** The data follows **
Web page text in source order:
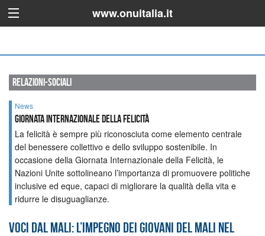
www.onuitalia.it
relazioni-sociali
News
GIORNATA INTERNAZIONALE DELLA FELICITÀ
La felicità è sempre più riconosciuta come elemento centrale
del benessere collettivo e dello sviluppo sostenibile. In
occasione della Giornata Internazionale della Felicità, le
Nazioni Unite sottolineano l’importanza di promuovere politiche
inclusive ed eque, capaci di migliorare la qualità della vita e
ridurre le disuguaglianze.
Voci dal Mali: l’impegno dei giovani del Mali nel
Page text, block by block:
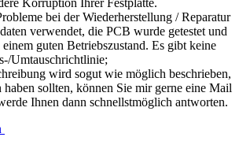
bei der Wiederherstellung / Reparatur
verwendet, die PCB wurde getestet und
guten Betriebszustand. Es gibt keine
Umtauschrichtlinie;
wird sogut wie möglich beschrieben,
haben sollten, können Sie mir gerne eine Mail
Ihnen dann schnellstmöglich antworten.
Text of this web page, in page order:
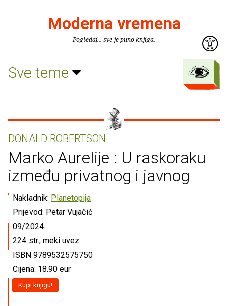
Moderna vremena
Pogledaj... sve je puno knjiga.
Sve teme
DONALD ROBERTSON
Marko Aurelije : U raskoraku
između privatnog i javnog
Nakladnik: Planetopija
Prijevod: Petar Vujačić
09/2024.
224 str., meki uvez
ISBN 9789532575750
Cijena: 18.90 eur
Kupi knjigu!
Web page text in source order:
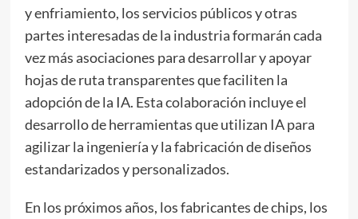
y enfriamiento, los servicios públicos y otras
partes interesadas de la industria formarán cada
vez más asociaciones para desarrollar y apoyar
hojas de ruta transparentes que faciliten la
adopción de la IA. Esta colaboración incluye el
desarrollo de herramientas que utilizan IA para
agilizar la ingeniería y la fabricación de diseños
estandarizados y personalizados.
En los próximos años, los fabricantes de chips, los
** End of The data **
** The data follows **
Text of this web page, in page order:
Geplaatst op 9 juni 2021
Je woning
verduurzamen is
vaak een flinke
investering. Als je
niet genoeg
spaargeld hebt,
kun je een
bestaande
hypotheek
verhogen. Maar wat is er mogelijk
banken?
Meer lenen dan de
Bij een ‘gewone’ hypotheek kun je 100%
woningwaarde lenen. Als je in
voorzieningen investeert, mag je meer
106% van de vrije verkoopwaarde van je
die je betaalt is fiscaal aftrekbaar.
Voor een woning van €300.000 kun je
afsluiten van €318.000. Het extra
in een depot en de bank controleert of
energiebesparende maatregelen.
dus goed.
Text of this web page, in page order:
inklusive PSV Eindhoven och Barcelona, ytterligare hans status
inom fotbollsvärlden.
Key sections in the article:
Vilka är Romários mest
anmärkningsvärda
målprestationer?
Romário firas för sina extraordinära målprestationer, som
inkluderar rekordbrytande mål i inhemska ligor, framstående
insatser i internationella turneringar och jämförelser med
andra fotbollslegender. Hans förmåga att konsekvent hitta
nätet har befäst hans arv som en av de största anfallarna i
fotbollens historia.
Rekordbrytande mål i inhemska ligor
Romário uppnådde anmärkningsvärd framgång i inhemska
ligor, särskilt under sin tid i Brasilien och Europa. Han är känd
** End of The data **
== Problem statement ==
Give only the lines from the one holding "estandarizados y personalizados." through the one holding "En los próximos", each restated exactly as it appears above.

== Worked solution ==
estandarizados y personalizados.
En los próximos años, los fabricantes de chips, los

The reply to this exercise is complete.